I am working with industry level data and trying to solve an issue with omitted variables bias, by using an instrument. The problem with my instrument is that it only varies relatively little. I.e. for most my industries its value is the same. Or in other words it only varies by groups encompassing several industries.

One of my teachers told me that I can fix that problem by putting additional explanatory variables in the first stage and interacting them with the instrument. And these variables do not have to be exogenous (with regards to my outcome variable).

The following is what I have thought about this, if someone has a better idea how solve the problem I describe above, I would very much appreciate that too!

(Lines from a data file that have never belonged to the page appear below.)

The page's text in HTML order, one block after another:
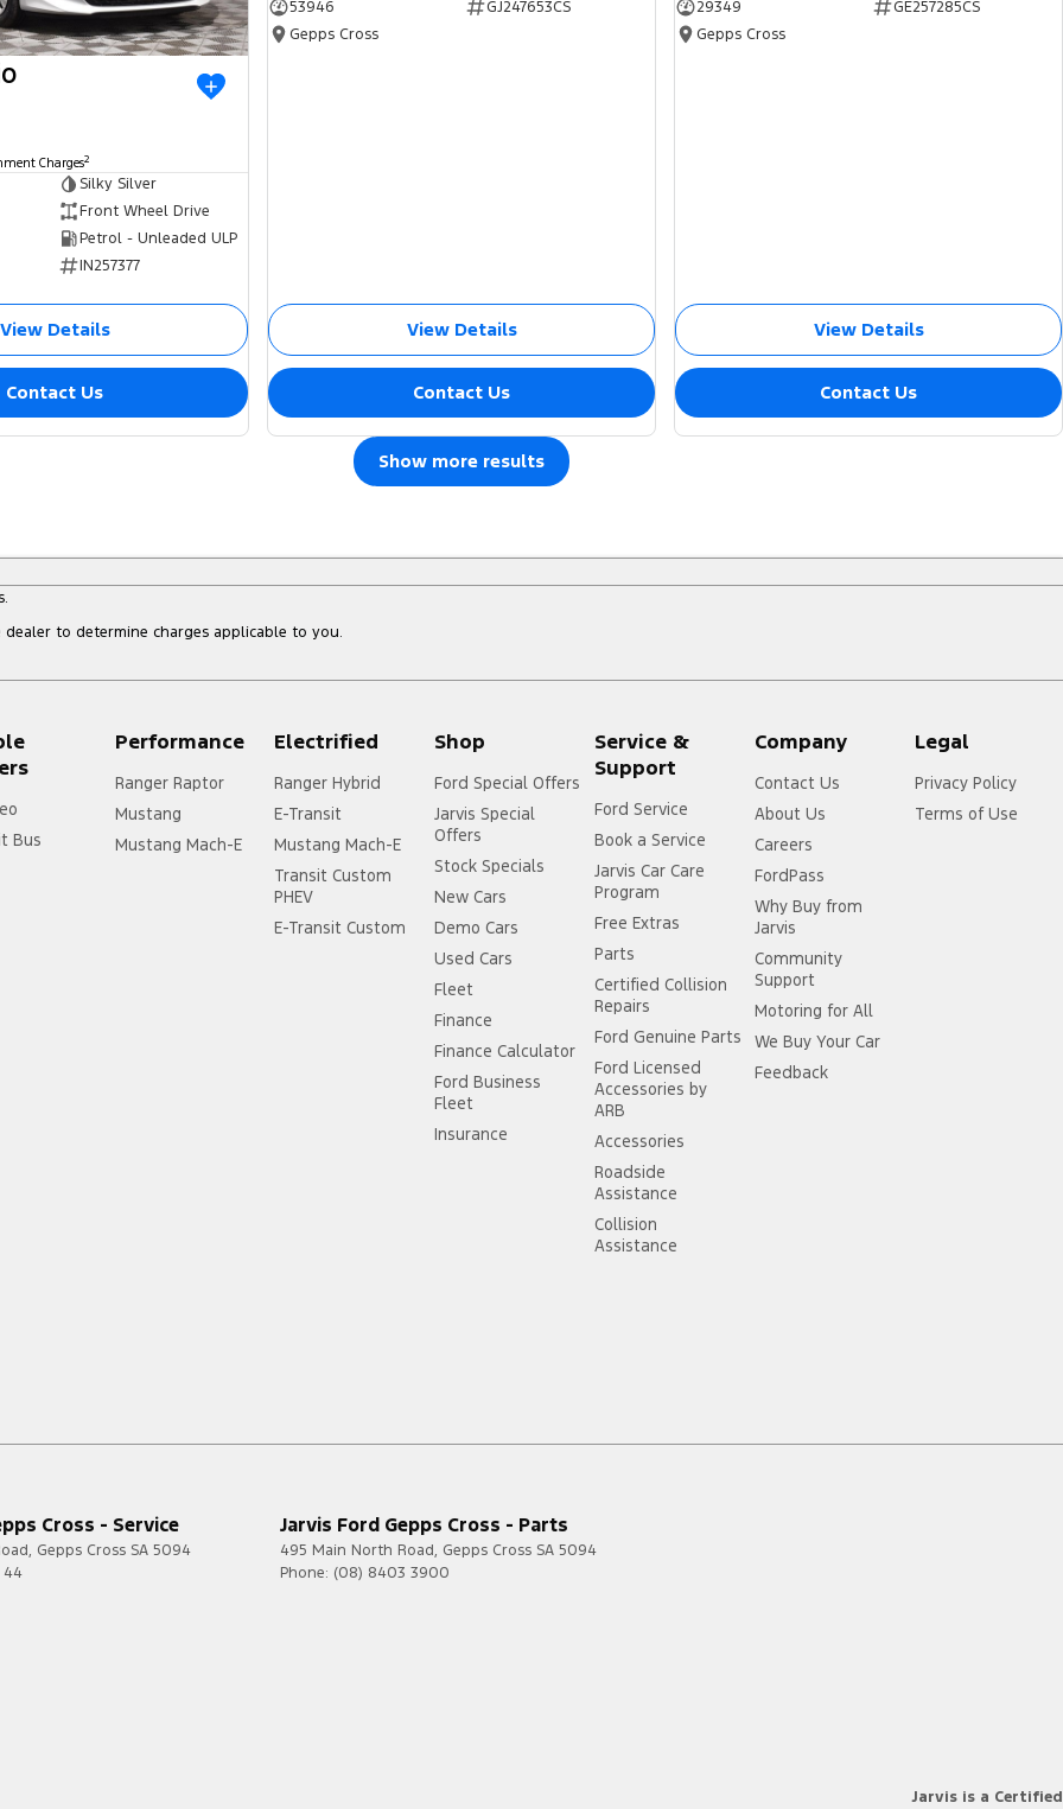
Charges2
Silky Silver
Front Wheel Drive
Petrol - Unleaded ULP
IN257377
View Details
Contact Us
53946
GJ247653CS
Gepps Cross
View Details
Contact Us
29349
GE257285CS
Gepps Cross
View Details
Contact Us
Show more results
to determine charges applicable to you.
Bus
Performance
Ranger Raptor
Mustang
Mustang Mach-E
Electrified
Ranger Hybrid
E-Transit
Mustang Mach-E
Transit Custom
PHEV
E-Transit Custom
Shop
Ford Special Offers
Jarvis Special
Offers
Stock Specials
New Cars
Demo Cars
Used Cars
Fleet
Finance
Finance Calculator
Ford Business
Fleet
Insurance
Service &
Support
Ford Service
Book a Service
Jarvis Car Care
Program
Free Extras
Parts
Certified Collision
Repairs
Ford Genuine Parts
Ford Licensed
Accessories by
ARB
Accessories
Roadside
Assistance
Collision
Assistance
Company
Contact Us
About Us
Careers
FordPass
Why Buy from
Jarvis
Community
Support
Motoring for All
We Buy Your Car
Feedback
Legal
Privacy Policy
Terms of Use
Cross - Service
, Gepps Cross SA 5094
44
Jarvis Ford Gepps Cross - Parts
495 Main North Road, Gepps Cross SA 5094
Phone: (08) 8403 3900
Jarvis is a Certified

So basically, first I was thinking of this:

Equation of interest: $$ y_i = \alpha_0 + \alpha_1 x_i + \alpha_2 \mathbf{X}+ \epsilon_i $$

Where $y_i$ is the outcome, $\alpha_1$ the coefficient of interest, $x_i$ is the endogenous variable, $\mathbf{X}$ are covariates.

First stage: $$x_i = \beta_0 + \beta_1 z_i + \beta_2 w_i + \beta_3 z_i * w_i + \beta_4 \mathbf{X} + \eta_i $$ To get $\hat x_i$, $z_i$ is an instrument that only has an effect on $y_i$ through $x_i$, $w_i$ is a covariate correlated with $\epsilon_i $

Second stage: $$y_i = \gamma_1 + \alpha_1 \hat x_i + \gamma_2 w_i + \gamma_3 \mathbf{X} + e_i$$

Then I thought I must have understood something wrong, because this seems kind of weird. But now I read a paper - Nizalova, Murtazashvili (2014) - (https://www.degruyter.com/document/doi/10.1515/jem-2013-0012/html) that explains why interaction effects of one exogenous and one endogenous variable are still consistent.

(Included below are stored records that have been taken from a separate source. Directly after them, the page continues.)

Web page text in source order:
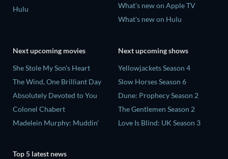
Hulu
What's new on Apple TV
What's new on Hulu
Next upcoming movies
She Stole My Son's Heart
The Wind, One Brilliant Day
Absolutely Devoted to You
Colonel Chabert
Madelein Murphy: Muddin'
Next upcoming shows
Yellowjackets Season 4
Slow Horses Season 6
Dune: Prophecy Season 2
The Gentlemen Season 2
Love Is Blind: UK Season 3
Top 5 latest news
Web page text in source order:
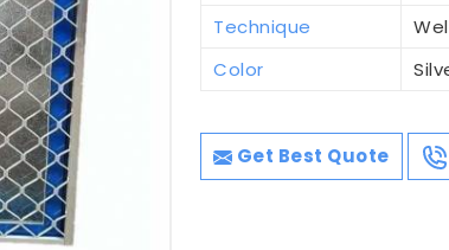
Technique
Color
Get Best Quote
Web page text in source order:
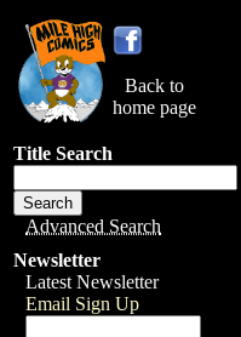
Back to
home page
Title Search
Advanced Search
Newsletter
Latest Newsletter
Email Sign Up
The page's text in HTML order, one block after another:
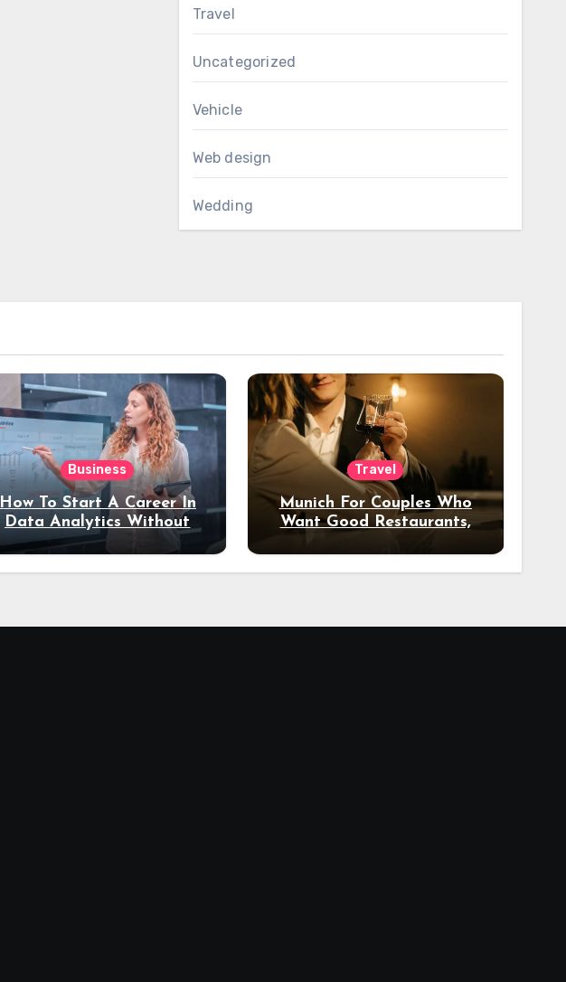
Travel
Uncategorized
Vehicle
Web design
Wedding
Business
How To Start A Career In
Data Analytics Without
Coding Experience?
Travel
Munich For Couples Who
Want Good Restaurants,
Night Out
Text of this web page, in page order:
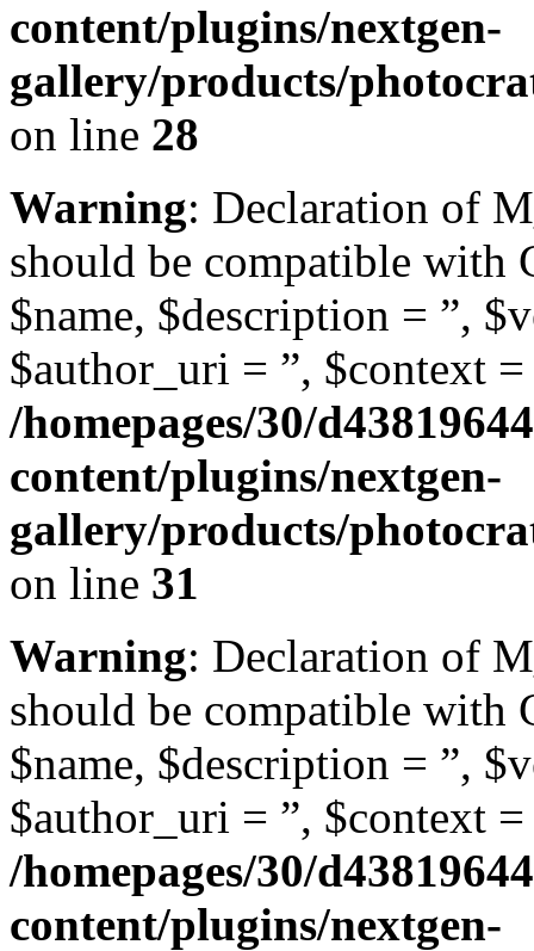
content/plugins/nextgen-
gallery/products/
on line 28
Warning: Declaration of
should be compatible with
$name, $description = ”,
$author_uri = ”, $context
/homepages/30/
content/plugins/nextgen-
gallery/products/
on line 31
Warning: Declaration of
should be compatible with
$name, $description = ”,
$author_uri = ”, $context
/homepages/30/
content/plugins/nextgen-

And another paper - Bun, Harrison (2019) - (https://www.tandfonline.com/doi/full/10.1080/07474938.2018.1427486) that argues similarly: specifically they write:

... we have that, even if we have an endogenous regressor x, the OLS estimator of the ceofficient $\beta_{xw}$ is consistent and standard heteroskeasticity-robust OLS inference applies.


... we show that endogeneity bias can be reduced to zero for the OLS estimator as far as the interaction term is concerned.

Does this mean what I outlined above works? I.e. the interaction term is not endogenous (wrt to $y_i$) eventhough $W_i$ is?


1 Answer 1


Had a quick read of section 2 of Bun and Harrison (2019). I am not sure what they show is what you are claiming (i.e., want to do).

First and foremost, they do not assume that $w_i$ is endogenous (see discussion before equation 1 and Assumption 1 where their error term $u_i$ refers to your $\epsilon_i$). Saying that $w_i$ is correlated with $\epsilon_i$ violates the exclusion restriction.

Second, their parameter of interest is the coefficient on the interaction between $x_i$ and $w_i$.

They discuss different IV strategies that rely on different assumptions: (i) identification through structural form, (ii) identification through heteroskedasticity.

They abstract away from both by using assumptions 2b (linear reduced form) and 2c (homoskedastic reduced form error).

Then they show in Lemma 1 and Propostion that using their model in equation 1 (which is the main regression and includes $w_i$) and assumptions 2b-2c, the OLS estimator $\beta_{xw}$ is consistent and standard robust SE. That is, you don't need instruments to estimate $\beta_{xw}$ as long as your main regression is like their equation (1) and you satisfy assumptions 2b and 2c (see above).

Most importantly, they do not import another endogenous variable to use in a first stage.

I hope this helps.

Edit 1: If I were you, I would contact your advisor again to clarrify.